Pipi Lily memerah. Meskipun David telah melihat tubuhnya, merasakannya, bahkan berulang kali, Lily tetap saja malu jika membicarakannya. Pasalnya, Lily malu saat mengingat dirinya hilang kendali saat David mulai mengaktifkan pabrik.


"Kau masih malu? Kenapa kau malu? Kau seharusnya berdandan dengan lebih cantik agar aku yang tampan dan kaya tidak beralih dan tetap menatap wajahmu seorang, menebar benih di ladangmu."


Lily diam.


"Kau pasti tidak ingin kehilanganku bukan?"


Tidak ada jawaban dari Lily.


"Aku ini kaya, dan tampan."


Lily mencoba memanfaatkan momen. "Kalau kau kaya kau pasti bisa menyewa sepeda dan berkelilimg Pangandaran sepuasnya."


"Tentu aku bisa," ucap David seketika.


Dan berhasil, membuat Lily dan David mandi lebih cepat.
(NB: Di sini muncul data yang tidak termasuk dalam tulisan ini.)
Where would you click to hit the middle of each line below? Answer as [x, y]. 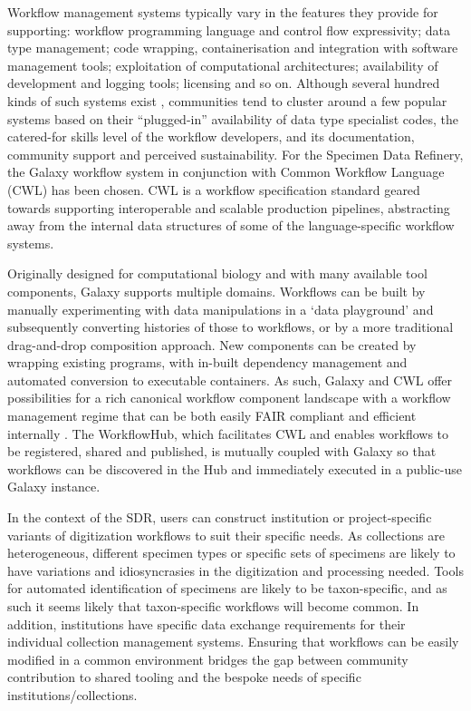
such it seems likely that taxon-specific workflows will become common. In [213, 606]
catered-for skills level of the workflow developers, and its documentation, [211, 136]
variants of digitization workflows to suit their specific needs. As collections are [226, 535]
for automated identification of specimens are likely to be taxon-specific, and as [227, 588]
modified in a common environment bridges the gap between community [208, 659]
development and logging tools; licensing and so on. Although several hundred [224, 83]
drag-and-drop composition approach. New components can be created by [212, 344]
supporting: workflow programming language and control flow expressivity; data [229, 29]
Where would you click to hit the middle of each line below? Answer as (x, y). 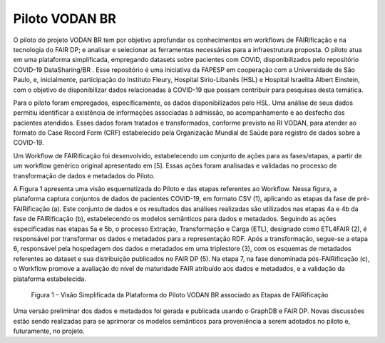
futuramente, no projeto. (49, 331)
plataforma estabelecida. (50, 279)
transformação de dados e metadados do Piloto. (84, 175)
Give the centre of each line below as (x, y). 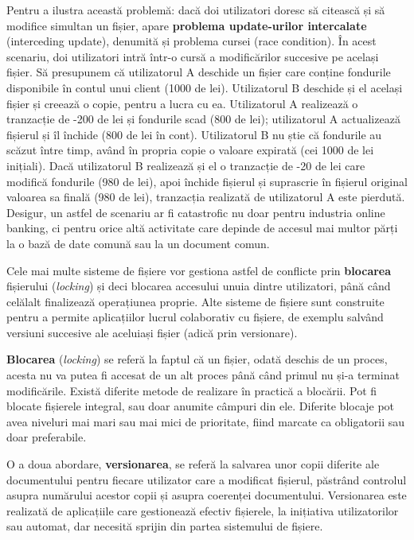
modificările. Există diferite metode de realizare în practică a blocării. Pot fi (192, 390)
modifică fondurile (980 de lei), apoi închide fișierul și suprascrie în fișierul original (207, 181)
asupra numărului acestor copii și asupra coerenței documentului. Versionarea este (207, 495)
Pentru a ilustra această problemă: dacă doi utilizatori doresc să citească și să (196, 10)
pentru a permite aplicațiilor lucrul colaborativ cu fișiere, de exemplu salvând (195, 317)
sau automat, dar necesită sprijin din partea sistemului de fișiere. (165, 526)
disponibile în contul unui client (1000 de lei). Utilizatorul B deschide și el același (205, 87)
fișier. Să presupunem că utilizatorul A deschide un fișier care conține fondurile (199, 72)
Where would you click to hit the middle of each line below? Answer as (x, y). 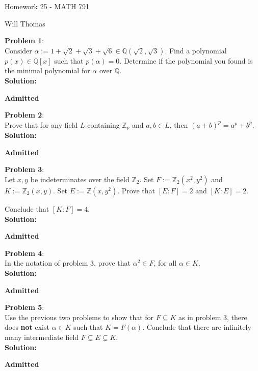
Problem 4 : (24, 253)
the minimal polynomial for (47, 70)
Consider (18, 50)
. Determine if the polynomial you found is (186, 60)
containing (104, 124)
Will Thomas (25, 23)
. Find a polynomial (196, 50)
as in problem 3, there (213, 317)
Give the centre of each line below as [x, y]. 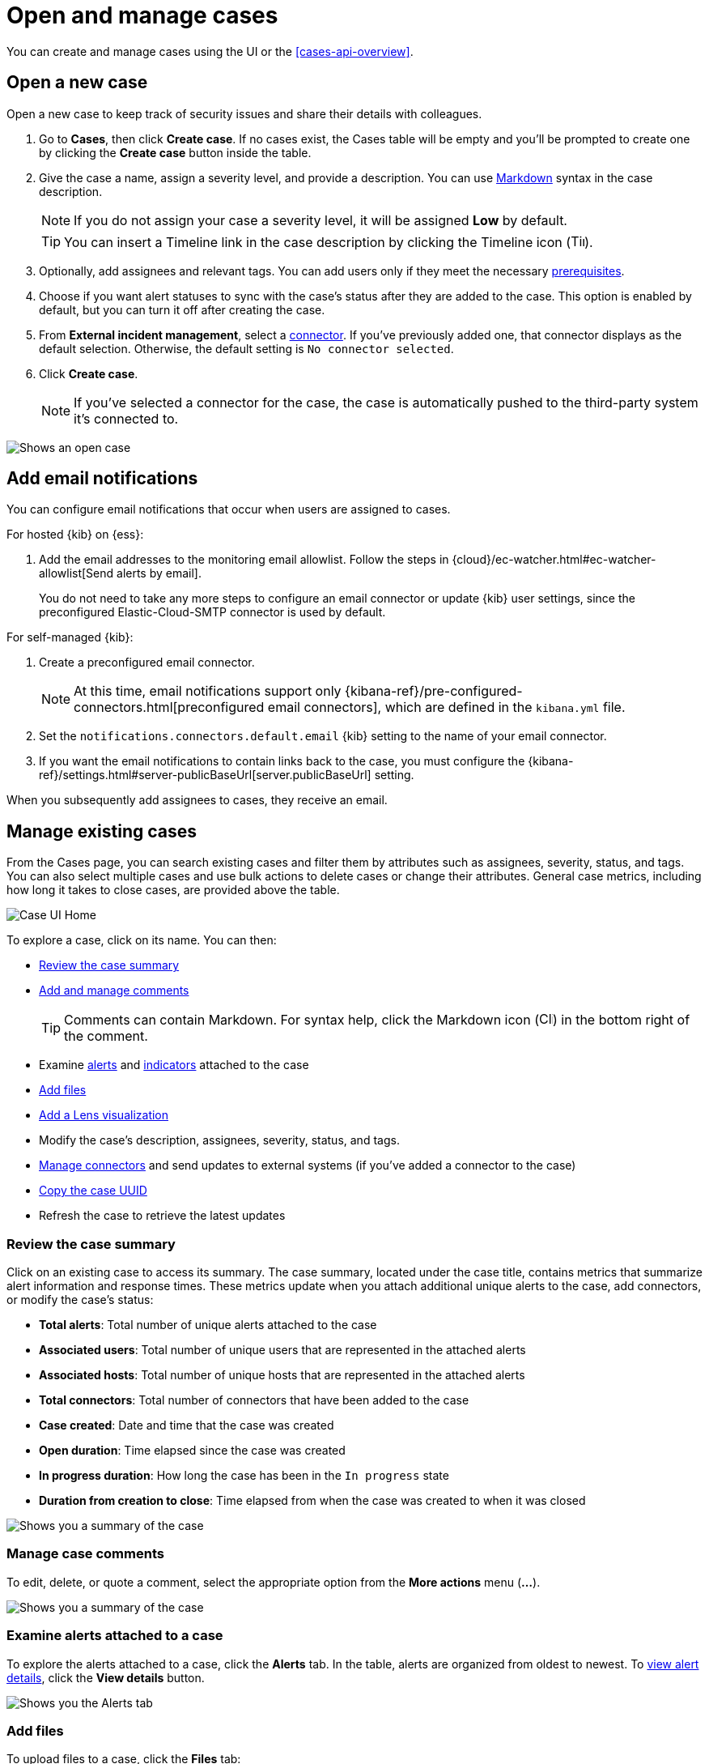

Ketika Lily sedang mengeringkan rambut, dan David berpakaian, David bertanya, "Kau tidak memakai sun protect?"


Lily menggeleng, membuat David mendekat. "Pakai ini."


Lily bingung, ini adalah sejenis cairan berwarna putih. 


"Kau benar-benar memalukan, begini cara memakainya."


Lily terkejut saat David mendudukannya di meja rias. "Seperti ini."


David menyentuh wajah Lily perlahan dan penuh kasih sayang. Membuat Lily diam menatap David yang melakukannya penuh dengan kesabaran. Lily ingin menangis, tapi menahannya seorang diri. Dia terharu, David peduli padanya. Meskipun tingkat narsisnya selalu tingkat dewa, perlahan dia memperlihatkan kepeduliannya.


"Kenapa kau menatapku seperti itu?"


"Seperti apa?" Lily segera berpaling 


"Astaga… kau mengagumiku diam-diam."


🌹🌹🌹


"Nyewa sepeda, Pak?" Tanya sang pemilik.


"Untuk pasangan, Pak. Ada?" David bertanya.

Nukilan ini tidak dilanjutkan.